Your objective
Your task is to reproduce, exactly and only, the lines running from the line containing "( [pica1] - [pica5]" to the end of the data below, both included.

*** Begin section ***

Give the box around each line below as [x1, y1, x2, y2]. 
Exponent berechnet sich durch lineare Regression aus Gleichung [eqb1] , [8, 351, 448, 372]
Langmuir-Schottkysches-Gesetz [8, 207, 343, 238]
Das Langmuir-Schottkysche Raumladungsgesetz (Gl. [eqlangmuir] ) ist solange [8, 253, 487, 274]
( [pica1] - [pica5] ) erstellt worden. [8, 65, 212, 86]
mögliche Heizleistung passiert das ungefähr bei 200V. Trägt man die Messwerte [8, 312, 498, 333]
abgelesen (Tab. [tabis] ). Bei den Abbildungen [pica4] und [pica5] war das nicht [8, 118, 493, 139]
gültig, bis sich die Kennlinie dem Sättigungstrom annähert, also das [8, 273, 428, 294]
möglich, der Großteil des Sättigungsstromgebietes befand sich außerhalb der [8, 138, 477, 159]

*** End section ***

Solution for this task
( [pica1] - [pica5] ) erstellt worden. [8, 65, 212, 86]
mögliche Heizleistung passiert das ungefähr bei 200V. Trägt man die Messwerte [8, 312, 498, 333]
abgelesen (Tab. [tabis] ). Bei den Abbildungen [pica4] und [pica5] war das nicht [8, 118, 493, 139]
gültig, bis sich die Kennlinie dem Sättigungstrom annähert, also das [8, 273, 428, 294]
möglich, der Großteil des Sättigungsstromgebietes befand sich außerhalb der [8, 138, 477, 159]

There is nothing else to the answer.